Но Махидиль не трогалась с места. Ей вновь послышался жалобный крик: «Помогите!.. Помоги...» Ветер уносил этот отчаянный призыв о помощи, и он таял вдали, словно льдинка, попавшая в огонь. Девушка прислушалась опять, но больше ничего не услышала. «И впрямь, наверное, ветер, — подумала она. — Разве услышишь человеческий голос среди этих взбесившихся песков пустыни?»
От этого, а может быть потому, что Хашим все продолжал тянуть ее за рукав, Махидиль рассерженно повернулась и сбежала вниз по склону.
— С бурей шутки плохи, — хмуро встретил их шофер, трогая исправленную им машину с места. — Играть с ней — все равно что совать голову в соломорезку. Особенно страшен «черный дьявол».
— «Черный дьявол»? — переспросила Махидиль.
— Вот именно, «черный дьявол», — повторил шофер. — Берегись, когда ветер гонит такой шар по пустыне. Он ударяет со страшной силой — хоть сам из травы, а тверже камня.
— Значит, на сей раз мы спаслись от смерти?
— Напрасно иронизируете, — буркнул Хашим, сидевший рядом с шофером.
Казалось, непогода закрутила надолго. Но на следующий день ветер неожиданно стих. Смерчи, носившиеся по пустыне, бессильно улеглись на землю, разложив свою добычу на песке, словно на дастархане[3]. Первыми налетели на угощение вороны и, каркая, принялись утолять голод. Все больше птиц собиралось тут. И хотя пищи было вдоволь и ссориться и драться из-за нее не имело смысла, шум и галдеж были такими, что привлекли внимание беркута, этого царя пустыни.

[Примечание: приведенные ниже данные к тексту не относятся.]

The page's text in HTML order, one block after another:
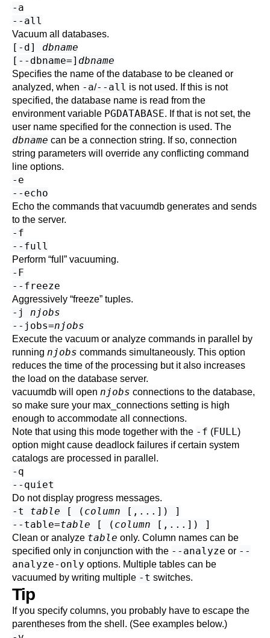
-a
--all
Vacuum all databases.
[ -d] dbname
[ --dbname=] dbname
Specifies the name of the database to be cleaned or
analyzed, when -a/--all is not used. If this is not
specified, the database name is read from the
environment variable PGDATABASE. If that is not set, the
user name specified for the connection is used. The
dbname can be a connection string. If so, connection
string parameters will override any conflicting command
line options.
-e
--echo
Echo the commands thatvacuumdb generates and sends
to the server.
-f
--full
Perform “full ” vacuuming.
-F
--freeze
Aggressively “freeze” tuples.
-j njobs
--jobs=njobs
Execute the vacuum or analyze commands in parallel by
running njobs commands simultaneously. This option
reduces the time of the processing but it also increases
the load on the database server.
vacuumdb will open njobs connections to the database,
so make sure your max_connections setting is high
enough to accommodate all connections.
Note that using this mode together with the -f (FULL)
option might cause deadlock failures if certain system
catalogs are processed in parallel.
-q
--quiet
Do not display progress messages.
-t table [ ( column [,...]) ]
--table=table [ ( column [,...]) ]
Clean or analyze table only. Column names can be
specified only in conjunction with the --analyze or --
analyze-only options. Multiple tables can be
vacuumed by writing multiple -t switches.
Tip
If you specify columns, you probably have to escape the
parentheses from the shell. (See examples below.)
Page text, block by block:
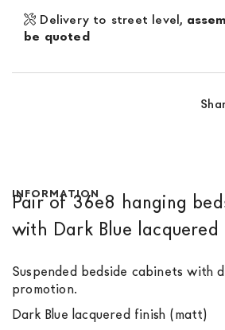
Delivery to street level,
be quoted
INFORMATION
Pair of 36e8 hanging
with Dark Blue
Suspended bedside cabinets with
promotion.
Dark Blue lacquered finish (matt)
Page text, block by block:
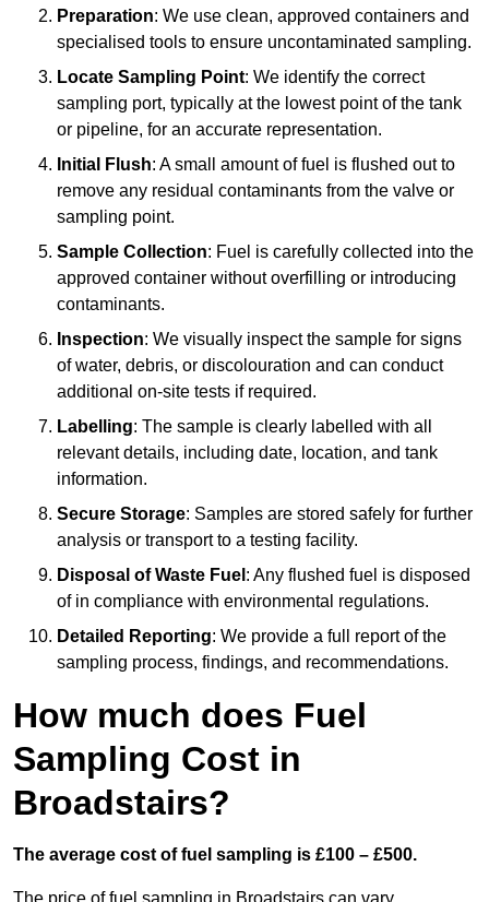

С достоинством опустившись на землю, он в два-три скачка достиг места трапезы. Здесь для него были приготовлены степные крысы, ежи, черепахи с расколотыми панцирями, суслики, змеи, ящерицы. Довольный столь разнообразным выбором, беркут гордо огляделся. Вороны притихли и отошли в сторону. Беркут принялся за еду. Но не успел он вонзить клюв в пищу, как его насторожили незнакомые звуки — какой-то скрежет, голоса, смех. Озлившись, беркут широко распластал крылья, взлетел и начал гневно кружиться над барханами.
Да, его царству действительно грозила опасность. В этих местах, где досель не ступала нога человека, появилась колонна грузовиков, бульдозеров, тягачей. Далеко разносились рокот моторов и веселые людские голоса.
«Откуда эти пришельцы? Что им здесь нужно?» С громким протестующим клекотом беркут взмыл в голубую высь.
II
— Приехали, — сказал шофер и, облегченно вздохнув, заглушил мотор.
Хашим Балтаев настоял, чтобы Махидиль остановилась под гостеприимным кровом его дома.
— Я друг вашего покойного брата, а моя жена, Махмуда, — ваша школьная подруга. Вам будет что вспомнить, о чем поговорить после хорошего, вкусного ужина, — улыбнулся Хашим и широким жестом распахнул дверцу машины.
И вот ветер беснуется уже за окном, и под его завывание квартира кажется особенно уютной, а ее обитатели — такими симпатичными и милыми. Давно заснули дети. Из соседней комнаты доносилось их посапывание. Хашим, намаявиись за день, сразу после ужина лег отдыхать. Подруги остались в столовой одни. Движок давно перестал тарахтеть, электричество погасло, и на столе мигала керосиновая лампа, заботливо зажженная матерью Хашима. Минутная стрелка уже не раз обошла циферблат, но беседе подруг, казалось, не будет конца.